DATA EXTRACT:
- - -

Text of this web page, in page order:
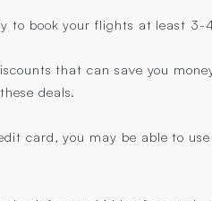
to book your flights at least 3-
that can save you
deals.
card, you may be able to
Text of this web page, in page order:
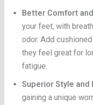
Better Comfort
your feet, with
odor. Add
they feel great for
fatigue.
Superior Style and
gaining a unique
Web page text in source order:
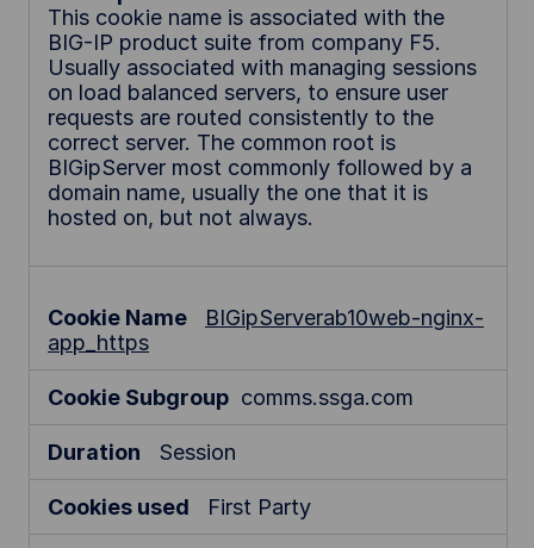
This cookie name is associated with the
BIG-IP product suite from company F5.
Usually associated with managing sessions
on load balanced servers, to ensure user
requests are routed consistently to the
correct server. The common root is
BIGipServer most commonly followed by a
domain name, usually the one that it is
hosted on, but not always.
BIGipServerab10web-nginx-
app_https
comms.ssga.com
Session
First Party
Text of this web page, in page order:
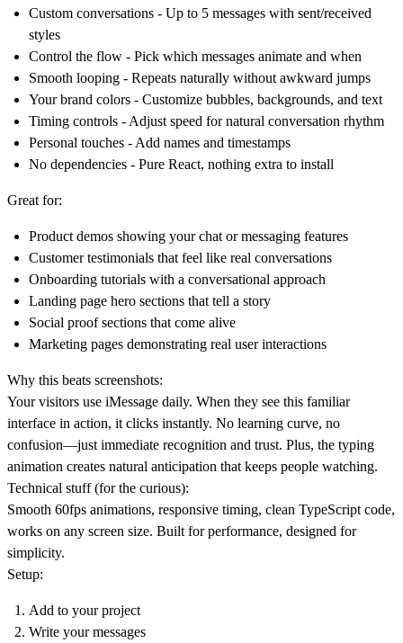
Custom conversations - Up to 5 messages with sent/received
styles
Control the flow - Pick which messages animate and when
Smooth looping - Repeats naturally without awkward jumps
Your brand colors - Customize bubbles, backgrounds, and text
Timing controls - Adjust speed for natural conversation rhythm
Personal touches - Add names and timestamps
No dependencies - Pure React, nothing extra to install
Great for:
Product demos showing your chat or messaging features
Customer testimonials that feel like real conversations
Onboarding tutorials with a conversational approach
Landing page hero sections that tell a story
Social proof sections that come alive
Marketing pages demonstrating real user interactions
Why this beats screenshots:
Your visitors use iMessage daily. When they see this familiar
interface in action, it clicks instantly. No learning curve, no
confusion—just immediate recognition and trust. Plus, the typing
animation creates natural anticipation that keeps people watching.
Technical stuff (for the curious):
Smooth 60fps animations, responsive timing, clean TypeScript code,
works on any screen size. Built for performance, designed for
simplicity.
Setup:
Add to your project
Write your messages
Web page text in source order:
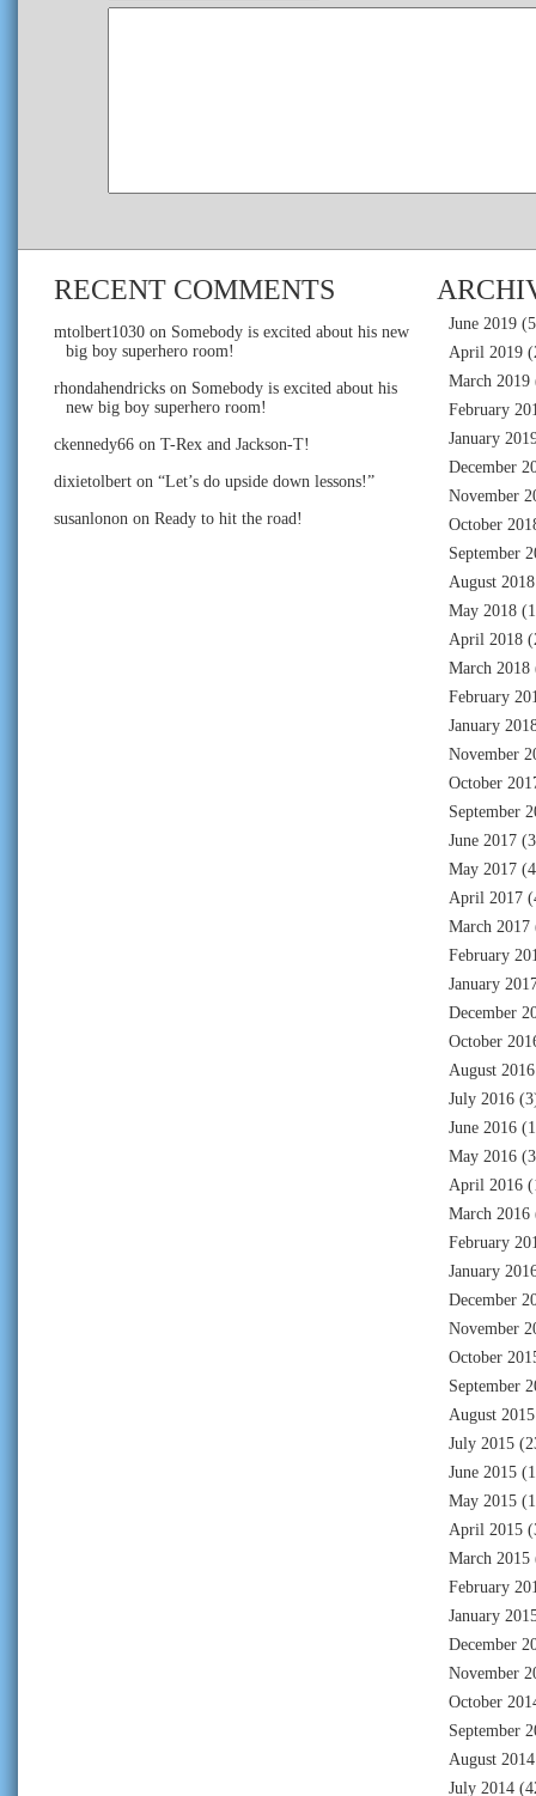
RECENT COMMENTS
mtolbert1030 on Somebody is excited about his new
big boy superhero room!
rhondahendricks on Somebody is excited about his
new big boy superhero room!
ckennedy66 on T-Rex and Jackson-T!
dixietolbert on “Let’s do upside down lessons!”
susanlonon on Ready to hit the road!
June 2019
April 2019
March 2019
February
January
December
November
October
September
August 2018
May 2018
April 2018
March 2018
February
January
November
October
September
June 2017
May 2017
April 2017
March 2017
February
January
December
October
August 2016
July 2016
June 2016
May 2016
April 2016
March 2016
February
January
December
November
October
September
August 2015
July 2015
June 2015
May 2015
April 2015
March 2015
February
January
December
November
October
September
August 2014
July 2014
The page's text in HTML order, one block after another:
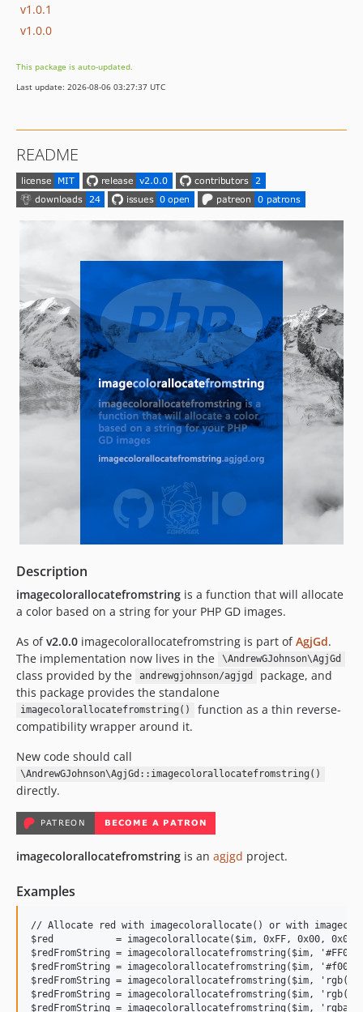
v1.0.1
v1.0.0
This package is auto-updated.
Last update: 2026-08-06 03:27:37 UTC
README
Description
imagecolorallocatefromstring is a function that will allocate
a color based on a string for your PHP GD images.
As ofv2.0.0 imagecolorallocatefromstring is part ofAgjGd.
The implementation now lives in the
\AndrewGJohnson\AgjGd
class provided by the andrewgjohnson/agjgd
package, and
this package provides the standalone
imagecolorallocatefromstring()
function as a thin reverse-
compatibility wrapper around it.
New code should call
\AndrewGJohnson\AgjGd::imagecolorallocatefromstring()
directly.
imagecolorallocatefromstring is an agjgd project.
Examples
// Allocate red with imagecolorallocate() or with
$red           = imagecolorallocate($im, 0xFF, 0x00,
$redFromString = imagecolorallocatefromstring($im,
$redFromString = imagecolorallocatefromstring($im,
$redFromString = imagecolorallocatefromstring($im,
$redFromString = imagecolorallocatefromstring($im,
$redFromString = imagecolorallocatefromstring($im,
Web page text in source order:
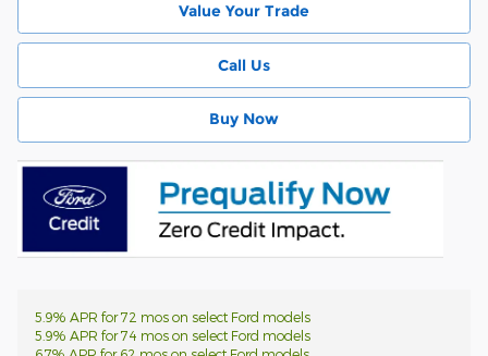
Value Your Trade
Call Us
Buy Now
5.9% APR for 72 mos on select Ford models
5.9% APR for 74 mos on select Ford models
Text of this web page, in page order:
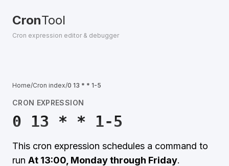
CronTool
Cron expression editor & debugger
Home/Cron index/0 13 * * 1-5
CRON EXPRESSION
0 13 * * 1-5
This cron expression schedules a command to
run At 13:00, Monday through Friday.
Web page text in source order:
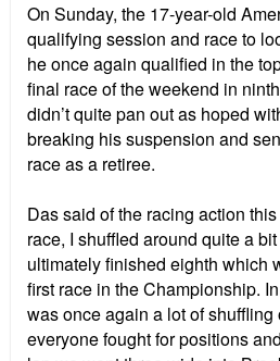
On Sunday, the 17-year-old
qualifying session and race to
he once again qualified in the
final race of the weekend in
didn’t quite pan out as hoped
breaking his suspension and
race as a retiree.
Das said of the racing action
race, I shuffled around quite a
ultimately finished eighth which
first race in the Championship.
was once again a lot of shuffling
everyone fought for positions
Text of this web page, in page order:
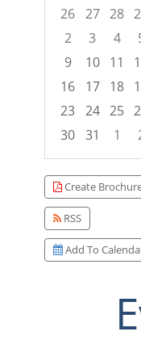
26 27 28
2
3 4
9
10 11
16
17 18
23 24 25
30 31 1
Focused
Create
RSS
Add To
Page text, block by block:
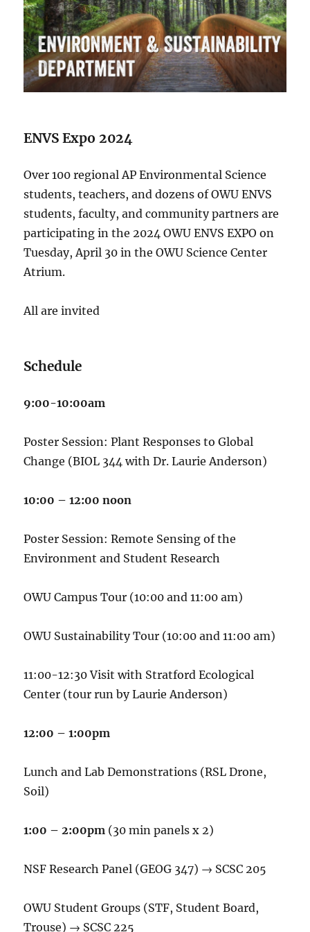
ENVS Expo 2024
Over 100 regional AP Environmental Science
students, teachers, and dozens of OWU ENVS
students, faculty, and community partners are
participating in the 2024 OWU ENVS EXPO on
Tuesday, April 30 in the OWU Science Center
Atrium.
All are invited
Schedule
9:00-10:00am
Poster Session: Plant Responses to Global
Change (BIOL 344 with Dr. Laurie Anderson)
10:00 – 12:00 noon
Poster Session: Remote Sensing of the
Environment and Student Research
OWU Campus Tour (10:00 and 11:00 am)
OWU Sustainability Tour (10:00 and 11:00 am)
11:00-12:30 Visit with Stratford Ecological
Center (tour run by Laurie Anderson)
12:00 – 1:00pm
Lunch and Lab Demonstrations (RSL Drone,
Soil)
1:00 – 2:00pm (30 min panels x 2)
NSF Research Panel (GEOG 347) → SCSC 205
OWU Student Groups (STF, Student Board,
Trouse) → SCSC 225
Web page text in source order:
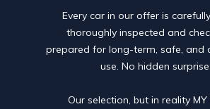
Every car in our offer is
thoroughly inspected and
prepared for long-term, safe, and
use. No hidden
Our selection, but in reality MY
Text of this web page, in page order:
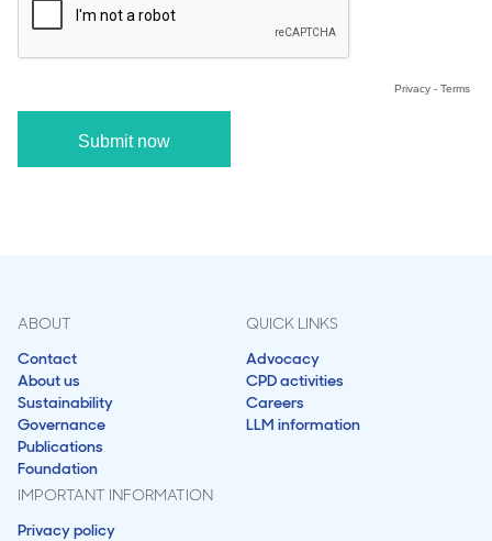
ABOUT
Contact
About us
Sustainability
Governance
Publications
Foundation
QUICK LINKS
Advocacy
CPD activities
Careers
LLM information
IMPORTANT INFORMATION
Privacy policy
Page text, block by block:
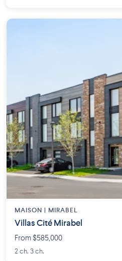
MAISON | MIRABEL
Villas Cité Mirabel
From $585,000
2 ch. 3 ch.
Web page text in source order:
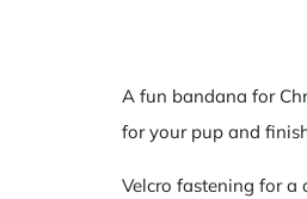
A fun bandana for
for your pup and
Velcro fastening for a
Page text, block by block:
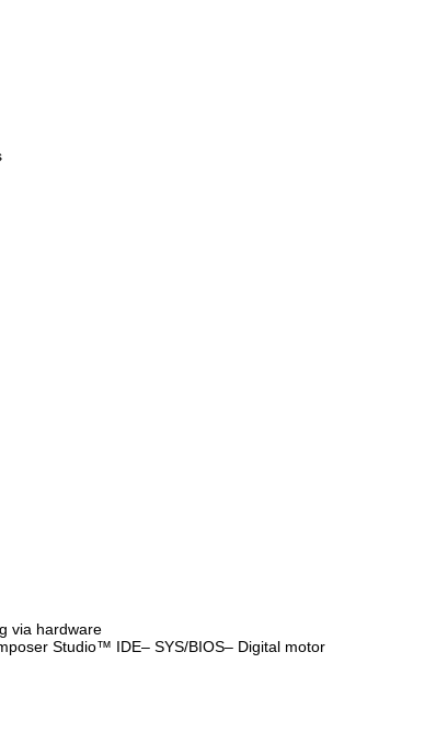
via hardware
Studio™ IDE– SYS/BIOS– Digital motor
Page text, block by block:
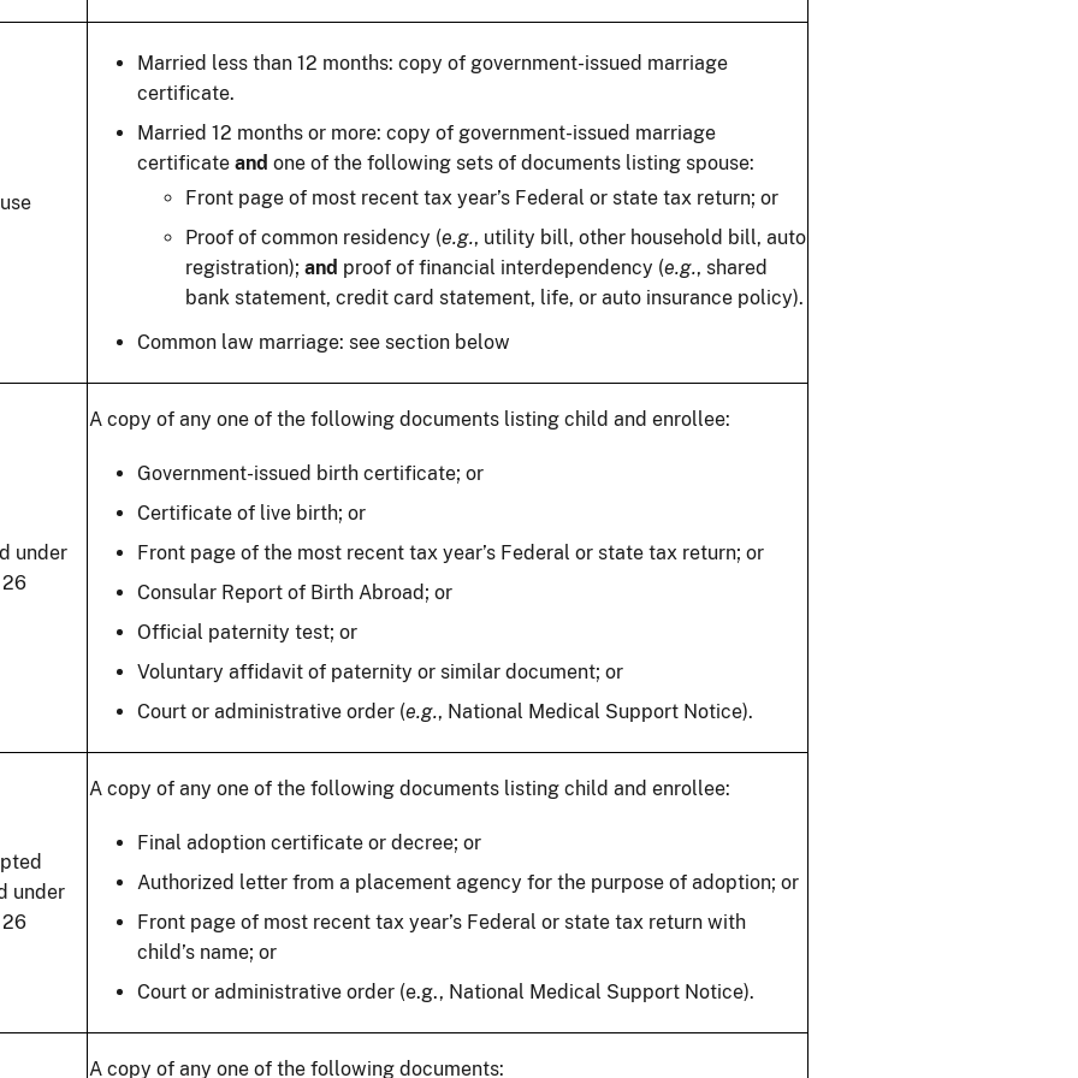
Married less than 12 months: copy of government-issued marriage
certificate.
Married 12 months or more: copy of government-issued marriage
certificate and one of the following sets of documents listing spouse:
Front page of most recent tax year’s Federal or state tax return; or
Proof of common residency (e.g., utility bill, other household bill, auto
registration); and proof of financial interdependency (e.g., shared
bank statement, credit card statement, life, or auto insurance policy).
Common law marriage: see section below
under
A copy of any one of the following documents listing child and enrollee:
Government-issued birth certificate; or
Certificate of live birth; or
Front page of the most recent tax year’s Federal or state tax return; or
Consular Report of Birth Abroad; or
Official paternity test; or
Voluntary affidavit of paternity or similar document; or
Court or administrative order (e.g., National Medical Support Notice).
under
A copy of any one of the following documents listing child and enrollee:
Final adoption certificate or decree; or
Authorized letter from a placement agency for the purpose of adoption; or
Front page of most recent tax year’s Federal or state tax return with
child’s name; or
Court or administrative order (e.g., National Medical Support Notice).
A copy of any one of the following documents:
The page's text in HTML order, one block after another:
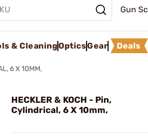
Gun
& CleaningOpticsGear Deals
6 X 10MM,
HECKLER & KOCH - Pin,
Cylindrical, 6 X 10mm,
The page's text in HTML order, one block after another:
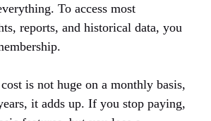
To access most
reports, and historical data, you
is not huge on a monthly basis,
it adds up. If you stop paying,
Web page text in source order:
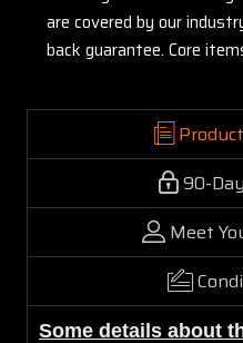
are covered by our
back guarantee. Core
90-
Meet
Some details about
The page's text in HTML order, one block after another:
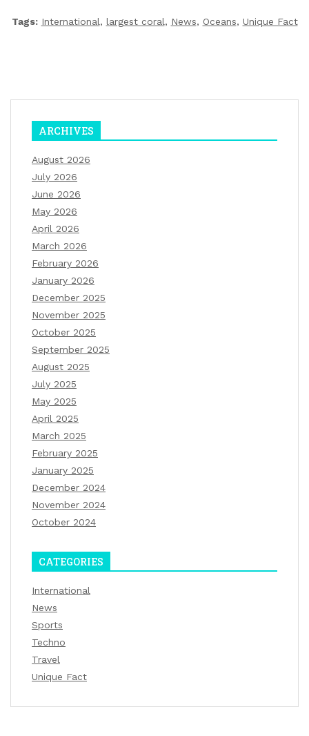
Tags: International, largest coral, News, Oceans, Unique Fact
ARCHIVES
August 2026
July 2026
June 2026
May 2026
April 2026
March 2026
February 2026
January 2026
December 2025
November 2025
October 2025
September 2025
August 2025
July 2025
May 2025
April 2025
March 2025
February 2025
January 2025
December 2024
November 2024
October 2024
CATEGORIES
International
News
Sports
Techno
Travel
Unique Fact

- - -

WHAT YOU ARE ASKED TO DO: Faithful copy, images left out: write out every line of data.

SOLUTION BELOW:
Text of this web page, in page order:
to book your flights at least 3-
that can save you
deals.
card, you may be able to
Text of this web page, in page order:
Better Comfort
your feet, with
odor. Add
they feel great for
fatigue.
Superior Style and
gaining a unique
Web page text in source order:
This cookie name is associated with the
BIG-IP product suite from company F5.
Usually associated with managing sessions
on load balanced servers, to ensure user
requests are routed consistently to the
correct server. The common root is
BIGipServer most commonly followed by a
domain name, usually the one that it is
hosted on, but not always.
BIGipServerab10web-nginx-
app_https
comms.ssga.com
Session
First Party
Text of this web page, in page order:
Custom conversations - Up to 5 messages with sent/received
styles
Control the flow - Pick which messages animate and when
Smooth looping - Repeats naturally without awkward jumps
Your brand colors - Customize bubbles, backgrounds, and text
Timing controls - Adjust speed for natural conversation rhythm
Personal touches - Add names and timestamps
No dependencies - Pure React, nothing extra to install
Great for:
Product demos showing your chat or messaging features
Customer testimonials that feel like real conversations
Onboarding tutorials with a conversational approach
Landing page hero sections that tell a story
Social proof sections that come alive
Marketing pages demonstrating real user interactions
Why this beats screenshots:
Your visitors use iMessage daily. When they see this familiar
interface in action, it clicks instantly. No learning curve, no
confusion—just immediate recognition and trust. Plus, the typing
animation creates natural anticipation that keeps people watching.
Technical stuff (for the curious):
Smooth 60fps animations, responsive timing, clean TypeScript code,
works on any screen size. Built for performance, designed for
simplicity.
Setup:
Add to your project
Write your messages
Web page text in source order:
RECENT COMMENTS
mtolbert1030 on Somebody is excited about his new
big boy superhero room!
rhondahendricks on Somebody is excited about his
new big boy superhero room!
ckennedy66 on T-Rex and Jackson-T!
dixietolbert on “Let’s do upside down lessons!”
susanlonon on Ready to hit the road!
June 2019
April 2019
March 2019
February
January
December
November
October
September
August 2018
May 2018
April 2018
March 2018
February
January
November
October
September
June 2017
May 2017
April 2017
March 2017
February
January
December
October
August 2016
July 2016
June 2016
May 2016
April 2016
March 2016
February
January
December
November
October
September
August 2015
July 2015
June 2015
May 2015
April 2015
March 2015
February
January
December
November
October
September
August 2014
July 2014
The page's text in HTML order, one block after another:
v1.0.1
v1.0.0
This package is auto-updated.
Last update: 2026-08-06 03:27:37 UTC
README
Description
imagecolorallocatefromstring is a function that will allocate
a color based on a string for your PHP GD images.
As ofv2.0.0 imagecolorallocatefromstring is part ofAgjGd.
The implementation now lives in the
\AndrewGJohnson\AgjGd
class provided by the andrewgjohnson/agjgd
package, and
this package provides the standalone
imagecolorallocatefromstring()
function as a thin reverse-
compatibility wrapper around it.
New code should call
\AndrewGJohnson\AgjGd::imagecolorallocatefromstring()
directly.
imagecolorallocatefromstring is an agjgd project.
Examples
// Allocate red with imagecolorallocate() or with
$red           = imagecolorallocate($im, 0xFF, 0x00,
$redFromString = imagecolorallocatefromstring($im,
$redFromString = imagecolorallocatefromstring($im,
$redFromString = imagecolorallocatefromstring($im,
$redFromString = imagecolorallocatefromstring($im,
$redFromString = imagecolorallocatefromstring($im,
Web page text in source order:
Value Your Trade
Call Us
Buy Now
5.9% APR for 72 mos on select Ford models
5.9% APR for 74 mos on select Ford models
Text of this web page, in page order:
CronTool
Cron expression editor & debugger
Home/Cron index/0 13 * * 1-5
CRON EXPRESSION
0 13 * * 1-5
This cron expression schedules a command to
run At 13:00, Monday through Friday.
Web page text in source order:
On Sunday, the 17-year-old
qualifying session and race to
he once again qualified in the
final race of the weekend in
didn’t quite pan out as hoped
breaking his suspension and
race as a retiree.
Das said of the racing action
race, I shuffled around quite a
ultimately finished eighth which
first race in the Championship.
was once again a lot of shuffling
everyone fought for positions
Text of this web page, in page order:
26 27 28
2
3 4
9
10 11
16
17 18
23 24 25
30 31 1
Focused
Create
RSS
Add To
Page text, block by block:
ENVS Expo 2024
Over 100 regional AP Environmental Science
students, teachers, and dozens of OWU ENVS
students, faculty, and community partners are
participating in the 2024 OWU ENVS EXPO on
Tuesday, April 30 in the OWU Science Center
Atrium.
All are invited
Schedule
9:00-10:00am
Poster Session: Plant Responses to Global
Change (BIOL 344 with Dr. Laurie Anderson)
10:00 – 12:00 noon
Poster Session: Remote Sensing of the
Environment and Student Research
OWU Campus Tour (10:00 and 11:00 am)
OWU Sustainability Tour (10:00 and 11:00 am)
11:00-12:30 Visit with Stratford Ecological
Center (tour run by Laurie Anderson)
12:00 – 1:00pm
Lunch and Lab Demonstrations (RSL Drone,
Soil)
1:00 – 2:00pm (30 min panels x 2)
NSF Research Panel (GEOG 347) → SCSC 205
OWU Student Groups (STF, Student Board,
Trouse) → SCSC 225
Web page text in source order:
Every car in our offer is
thoroughly inspected and
prepared for long-term, safe, and
use. No hidden
Our selection, but in reality MY
Text of this web page, in page order:
ABOUT
Contact
About us
Sustainability
Governance
Publications
Foundation
QUICK LINKS
Advocacy
CPD activities
Careers
LLM information
IMPORTANT INFORMATION
Privacy policy
Page text, block by block:
MAISON | MIRABEL
Villas Cité Mirabel
From $585,000
2 ch. 3 ch.
Web page text in source order:
A fun bandana for
for your pup and
Velcro fastening for a
Page text, block by block:
via hardware
Studio™ IDE– SYS/BIOS– Digital motor
Page text, block by block:
Married less than 12 months: copy of government-issued marriage
certificate.
Married 12 months or more: copy of government-issued marriage
certificate and one of the following sets of documents listing spouse:
Front page of most recent tax year’s Federal or state tax return; or
Proof of common residency (e.g., utility bill, other household bill, auto
registration); and proof of financial interdependency (e.g., shared
bank statement, credit card statement, life, or auto insurance policy).
Common law marriage: see section below
under
A copy of any one of the following documents listing child and enrollee:
Government-issued birth certificate; or
Certificate of live birth; or
Front page of the most recent tax year’s Federal or state tax return; or
Consular Report of Birth Abroad; or
Official paternity test; or
Voluntary affidavit of paternity or similar document; or
Court or administrative order (e.g., National Medical Support Notice).
under
A copy of any one of the following documents listing child and enrollee:
Final adoption certificate or decree; or
Authorized letter from a placement agency for the purpose of adoption; or
Front page of most recent tax year’s Federal or state tax return with
child’s name; or
Court or administrative order (e.g., National Medical Support Notice).
A copy of any one of the following documents:
The page's text in HTML order, one block after another:
Gun
& CleaningOpticsGear Deals
6 X 10MM,
HECKLER & KOCH - Pin,
Cylindrical, 6 X 10mm,
The page's text in HTML order, one block after another:
To access most
reports, and historical data, you
is not huge on a monthly basis,
it adds up. If you stop paying,
Web page text in source order:
are covered by our
back guarantee. Core
90-
Meet
Some details about
The page's text in HTML order, one block after another:
Tags: International, largest coral, News, Oceans, Unique Fact
ARCHIVES
August 2026
July 2026
June 2026
May 2026
April 2026
March 2026
February 2026
January 2026
December 2025
November 2025
October 2025
September 2025
August 2025
July 2025
May 2025
April 2025
March 2025
February 2025
January 2025
December 2024
November 2024
October 2024
CATEGORIES
International
News
Sports
Techno
Travel
Unique Fact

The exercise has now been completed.